By Melanie M. Schroeder Northern Star (Northern Illinois U.)

(U-WIRE) DEKALB, Ill. — The battle between the Rams and the Patriots isn’t the only draw for Super Bowl fans this year, and neither is the half-time show featuring U2. Advertisers pull out the big guns during the Super Bowl, using both humor and drama in their commercials to convince viewers to purchase their products.

Memorable favorites include Pepsi’s 1995 commercial including a little boy who, trying to suck the last drop of his soda out of the bottle, gets sucked inside the bottle himself. An ad shown during 1998’s Super Bowl introduced Ali Landry in a Laundromat as she flipped backwards and caught a Dorito in her mouth.

Humorous ads featuring laughable characters, such as the Budweiser frogs, are a staple of Super Bowl advertising; however, this year’s ads will be more serious. Because of the Sept. 11 attacks, businesses are afraid to offend a recovering nation and subsequently lose millions of dollars in advertising.

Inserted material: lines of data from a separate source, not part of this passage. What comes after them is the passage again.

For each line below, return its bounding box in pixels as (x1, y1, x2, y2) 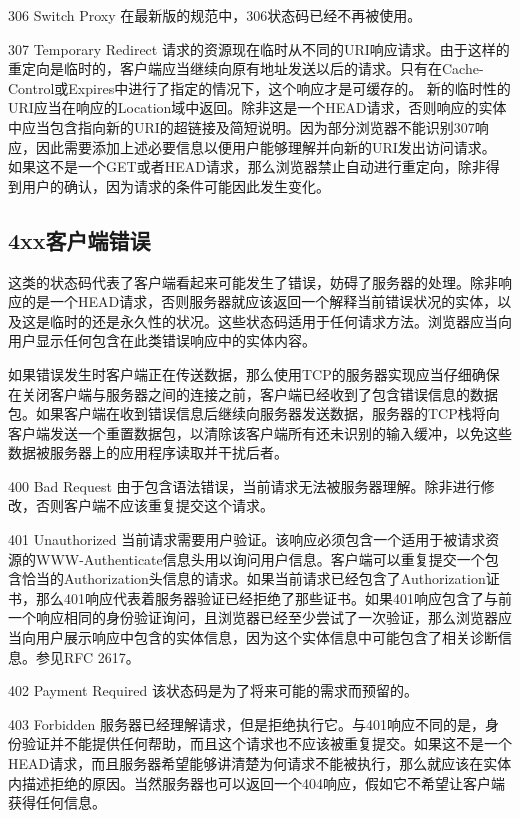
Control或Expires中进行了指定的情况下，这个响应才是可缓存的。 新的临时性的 (8, 77, 511, 98)
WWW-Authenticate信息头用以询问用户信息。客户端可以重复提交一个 (35, 548, 485, 569)
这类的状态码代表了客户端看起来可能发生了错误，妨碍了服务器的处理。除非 (8, 271, 498, 292)
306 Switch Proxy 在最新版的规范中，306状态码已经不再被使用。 (8, 5, 422, 25)
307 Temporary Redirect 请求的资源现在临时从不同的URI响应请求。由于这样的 (8, 38, 510, 59)
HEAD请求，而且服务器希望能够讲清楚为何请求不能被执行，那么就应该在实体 (8, 753, 512, 774)
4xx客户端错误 (8, 224, 151, 255)
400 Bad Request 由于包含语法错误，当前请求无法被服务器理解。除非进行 (8, 475, 481, 496)

Another factor that has affected this year’s commercials is the current recession, which has forced cutbacks in advertising costs. Thirty seconds of air time this year costs only $2 million dollars as compared to last year’s price of $2.5 million dollars, possibly compromising the quality of the commercials.

Monster.com, an Internet job search company, will feature commercials that won’t contain the usual laugh-out-loud humor of its predecessors. The company chose former New York mayor Rudy Giuliani to star in its ad, hoping to inspire viewers to “never settle” for less than they’re capable of.

“The decision to use the hero of Sept. 11 in a humorous ad — playing on the fact that he’s now looking for work — could prove to be one of the canniest decisions by a Super Bowl advertiser this year,” according to mediaguardian.com.

Companies like Pepsi and Budweiser advertise during the Super Bowl not only because the game historically draws the largest television audience of the year. They know the majority of audience members recognize their products and buy them on a regular basis.

According to advertising.about.com., “Companies that don’t sell products or services geared to the average football fan and aren’t a mass vehicle for customers end up wasting their advertising dollars.”

Jay Wagle, a marketing professor and director of Northern Illinois University Honors Program, offered an example of such a company.

“Masterlock spent millions for thirty seconds,” he said, “and only 10 percent of those people were in the market for a lock. That is a wasted advertisement.”

Wagle said informational ads for lesser-known products are more effective than humorous ones. Though people may laugh at a funny commercial, they are unlikely to remember the product. Introducing the product and listing the reasons to buy it enforces the information in the viewer’s memory.

Many companies spend big bucks to sell their products to the Super Bowl audience, but Wagle suggested they ask themselves one question: “The bottom line argument is: Is it worth the money?”